#### YOUR GOAL
Find the line with "For installation instructions, see" and the line with "# optional metadata (6, 76, 59, 82)" in the entries below; output exactly those two lines, every line between them, and no others.

#### DATA PROVIDED
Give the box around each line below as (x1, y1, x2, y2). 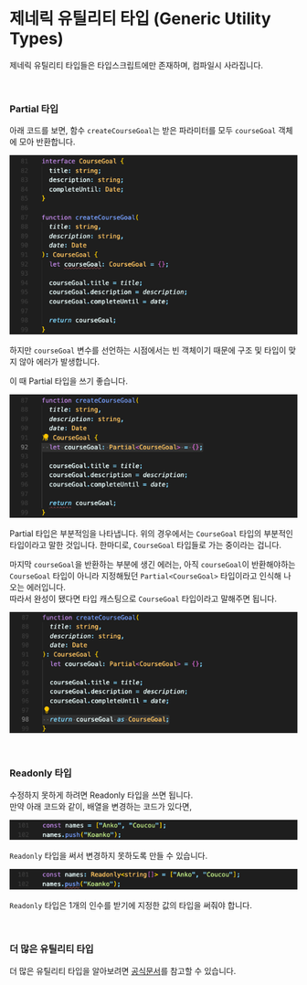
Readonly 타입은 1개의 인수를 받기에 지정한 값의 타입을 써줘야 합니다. (9, 900, 253, 911)
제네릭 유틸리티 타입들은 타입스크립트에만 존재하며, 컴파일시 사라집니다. (9, 59, 263, 70)
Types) (9, 28, 64, 49)
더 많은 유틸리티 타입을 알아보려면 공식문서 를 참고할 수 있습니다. (9, 965, 237, 976)
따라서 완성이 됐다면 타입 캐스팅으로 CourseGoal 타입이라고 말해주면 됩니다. (9, 593, 277, 604)
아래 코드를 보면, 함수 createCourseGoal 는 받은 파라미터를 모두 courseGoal (9, 125, 277, 136)
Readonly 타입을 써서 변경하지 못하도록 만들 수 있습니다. (9, 851, 208, 862)
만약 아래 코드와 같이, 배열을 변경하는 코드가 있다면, (9, 800, 192, 811)
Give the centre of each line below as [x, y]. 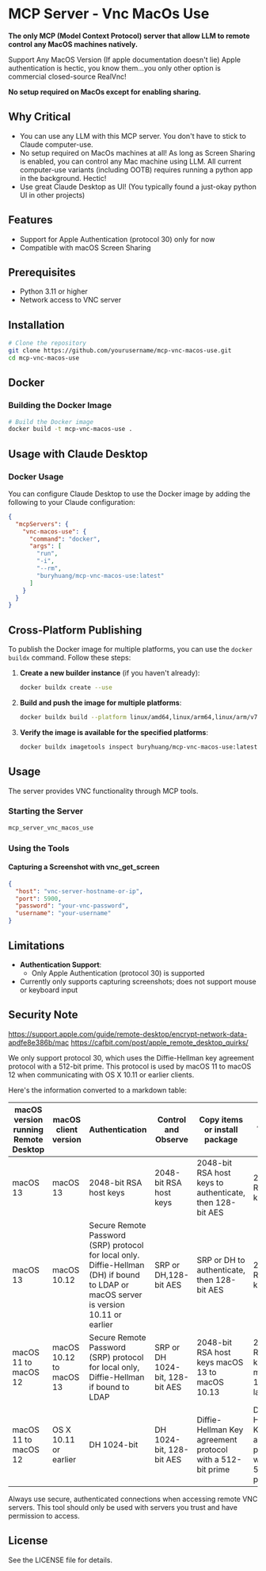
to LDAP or [109, 1284]
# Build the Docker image [51, 422]
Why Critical [40, 117]
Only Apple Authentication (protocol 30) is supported [118, 972]
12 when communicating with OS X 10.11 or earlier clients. [101, 1074]
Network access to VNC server [70, 300]
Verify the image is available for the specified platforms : [114, 732]
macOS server [116, 1295]
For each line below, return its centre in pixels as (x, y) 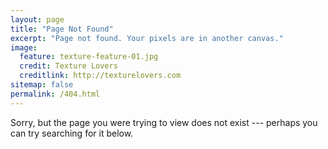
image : (24, 47)
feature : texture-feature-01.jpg (89, 57)
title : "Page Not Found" (62, 29)
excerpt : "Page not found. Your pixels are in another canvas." (147, 38)
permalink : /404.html (55, 94)
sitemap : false (42, 85)
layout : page (37, 19)
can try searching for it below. (72, 133)
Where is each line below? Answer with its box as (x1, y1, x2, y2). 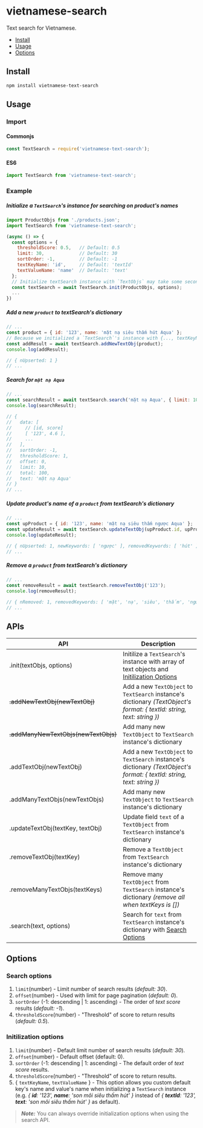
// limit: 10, (6, 464, 47, 470)
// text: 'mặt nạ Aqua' (6, 476, 71, 482)
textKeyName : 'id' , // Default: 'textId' (17, 262, 134, 268)
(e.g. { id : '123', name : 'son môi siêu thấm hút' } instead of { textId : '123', (14, 1092, 196, 1099)
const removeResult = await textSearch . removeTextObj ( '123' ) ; (6, 583, 166, 589)
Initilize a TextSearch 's (123, 649, 185, 658)
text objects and (123, 665, 169, 673)
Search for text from (123, 910, 182, 918)
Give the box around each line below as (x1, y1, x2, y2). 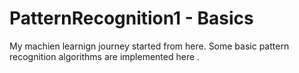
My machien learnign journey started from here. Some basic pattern (9, 40, 290, 52)
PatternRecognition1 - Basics (9, 7, 254, 30)
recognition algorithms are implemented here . (9, 50, 201, 62)
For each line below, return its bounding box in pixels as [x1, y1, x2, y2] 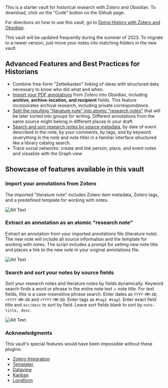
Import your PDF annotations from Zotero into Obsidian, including [12, 92, 148, 98]
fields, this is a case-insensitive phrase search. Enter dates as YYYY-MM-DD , [5, 291, 158, 297]
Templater [12, 361, 34, 367]
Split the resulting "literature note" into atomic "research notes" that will [12, 108, 160, 114]
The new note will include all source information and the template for [5, 236, 147, 242]
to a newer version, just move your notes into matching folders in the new [5, 40, 157, 46]
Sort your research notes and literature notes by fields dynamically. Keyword [5, 280, 163, 286]
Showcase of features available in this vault [5, 165, 144, 174]
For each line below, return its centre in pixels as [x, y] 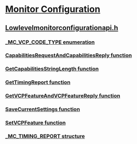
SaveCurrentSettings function [43, 109]
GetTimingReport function [38, 82]
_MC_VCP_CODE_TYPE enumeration [50, 42]
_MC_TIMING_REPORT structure [45, 136]
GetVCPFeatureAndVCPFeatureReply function [63, 96]
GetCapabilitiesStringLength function [52, 69]
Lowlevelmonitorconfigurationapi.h [62, 28]
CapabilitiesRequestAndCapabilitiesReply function [68, 55]
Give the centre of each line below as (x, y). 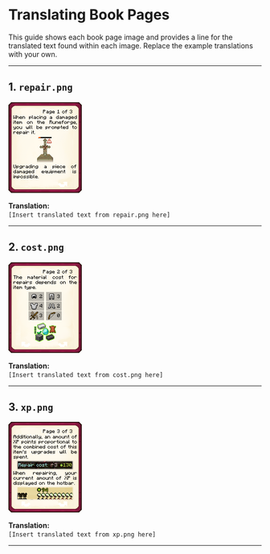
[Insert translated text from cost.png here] (86, 375)
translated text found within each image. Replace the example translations (131, 45)
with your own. (33, 54)
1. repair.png (41, 87)
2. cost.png (36, 247)
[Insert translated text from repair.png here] (90, 215)
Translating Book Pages (89, 15)
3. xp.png (31, 407)
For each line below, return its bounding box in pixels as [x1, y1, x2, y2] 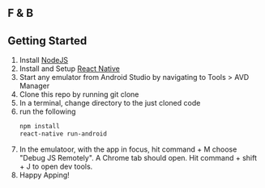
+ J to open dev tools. [19, 161, 93, 171]
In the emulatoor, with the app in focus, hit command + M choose [19, 144, 237, 154]
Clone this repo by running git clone [19, 90, 139, 99]
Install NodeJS [19, 56, 69, 65]
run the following [19, 107, 76, 116]
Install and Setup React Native [19, 64, 121, 73]
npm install [19, 123, 60, 131]
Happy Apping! [19, 169, 70, 180]
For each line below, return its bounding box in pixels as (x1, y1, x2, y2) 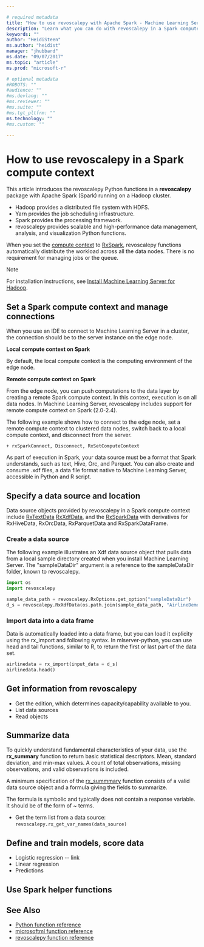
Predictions (15, 867, 44, 874)
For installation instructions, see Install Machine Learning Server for (6, 277, 175, 285)
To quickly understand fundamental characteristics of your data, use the (6, 746, 187, 753)
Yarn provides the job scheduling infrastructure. (15, 210, 135, 217)
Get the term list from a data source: (15, 814, 106, 821)
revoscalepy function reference (15, 934, 94, 942)
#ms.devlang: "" (6, 93, 47, 99)
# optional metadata (6, 76, 59, 82)
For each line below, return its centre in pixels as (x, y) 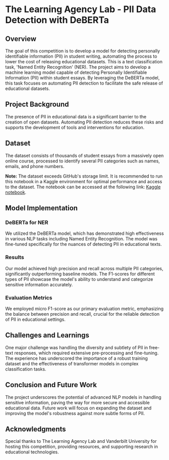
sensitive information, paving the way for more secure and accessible (77, 402)
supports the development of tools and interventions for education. (75, 127)
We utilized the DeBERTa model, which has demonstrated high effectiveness (84, 233)
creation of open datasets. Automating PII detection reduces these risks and (84, 122)
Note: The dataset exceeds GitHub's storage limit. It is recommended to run (84, 176)
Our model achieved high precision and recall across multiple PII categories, (84, 268)
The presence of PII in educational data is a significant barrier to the (76, 116)
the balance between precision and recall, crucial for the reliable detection (82, 314)

#### SOLUTION
For installation instructions, see Install Machine Learning Server for (6, 277, 175, 285)
To quickly understand fundamental characteristics of your data, use the (6, 746, 187, 753)
Yarn provides the job scheduling infrastructure. (15, 210, 135, 217)
Get the term list from a data source: (15, 814, 106, 821)
revoscalepy function reference (15, 934, 94, 942)
#ms.devlang: "" (6, 93, 47, 99)
# optional metadata (6, 76, 59, 82)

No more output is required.